--- Provided entries ---
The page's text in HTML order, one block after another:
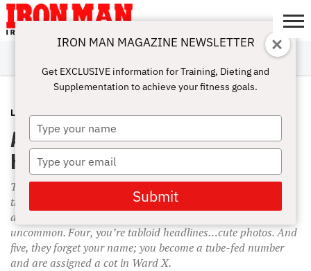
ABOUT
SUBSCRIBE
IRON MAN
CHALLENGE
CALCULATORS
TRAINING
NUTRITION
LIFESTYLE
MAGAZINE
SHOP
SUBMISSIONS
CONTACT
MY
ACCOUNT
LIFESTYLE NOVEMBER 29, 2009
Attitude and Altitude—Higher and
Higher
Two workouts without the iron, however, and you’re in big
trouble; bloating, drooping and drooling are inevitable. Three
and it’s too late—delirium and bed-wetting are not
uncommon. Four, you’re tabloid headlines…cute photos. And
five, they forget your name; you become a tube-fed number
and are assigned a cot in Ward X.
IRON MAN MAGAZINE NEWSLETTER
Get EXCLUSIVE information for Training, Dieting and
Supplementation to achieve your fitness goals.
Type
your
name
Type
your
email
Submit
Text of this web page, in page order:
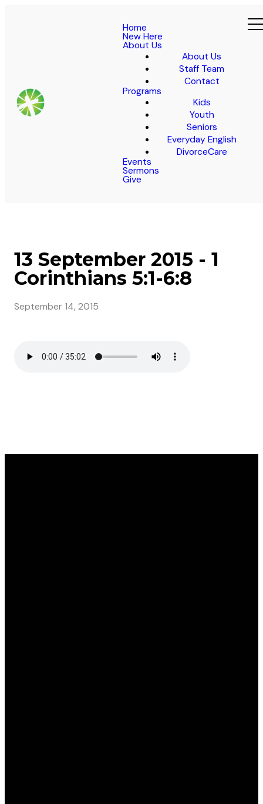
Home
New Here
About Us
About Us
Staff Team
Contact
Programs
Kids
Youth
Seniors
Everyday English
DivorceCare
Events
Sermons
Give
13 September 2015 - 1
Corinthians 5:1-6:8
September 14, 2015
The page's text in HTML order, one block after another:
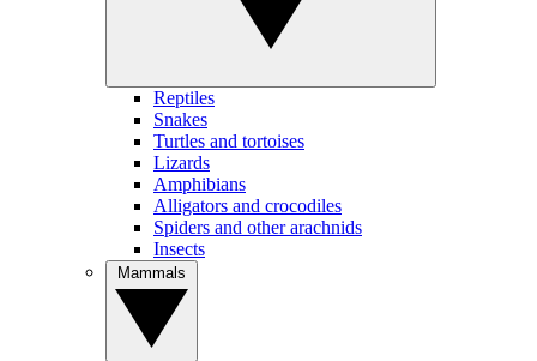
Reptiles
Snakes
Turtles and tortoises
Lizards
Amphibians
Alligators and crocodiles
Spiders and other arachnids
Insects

--- Work instructions ---
Print the entries again exactly as they appear above. Do not print the pictures.

--- Exercise solution ---
The page's text in HTML order, one block after another:
ABOUT
SUBSCRIBE
IRON MAN
CHALLENGE
CALCULATORS
TRAINING
NUTRITION
LIFESTYLE
MAGAZINE
SHOP
SUBMISSIONS
CONTACT
MY
ACCOUNT
LIFESTYLE NOVEMBER 29, 2009
Attitude and Altitude—Higher and
Higher
Two workouts without the iron, however, and you’re in big
trouble; bloating, drooping and drooling are inevitable. Three
and it’s too late—delirium and bed-wetting are not
uncommon. Four, you’re tabloid headlines…cute photos. And
five, they forget your name; you become a tube-fed number
and are assigned a cot in Ward X.
IRON MAN MAGAZINE NEWSLETTER
Get EXCLUSIVE information for Training, Dieting and
Supplementation to achieve your fitness goals.
Type
your
name
Type
your
email
Submit
Text of this web page, in page order:
Home
New Here
About Us
About Us
Staff Team
Contact
Programs
Kids
Youth
Seniors
Everyday English
DivorceCare
Events
Sermons
Give
13 September 2015 - 1
Corinthians 5:1-6:8
September 14, 2015
The page's text in HTML order, one block after another:
Reptiles
Snakes
Turtles and tortoises
Lizards
Amphibians
Alligators and crocodiles
Spiders and other arachnids
Insects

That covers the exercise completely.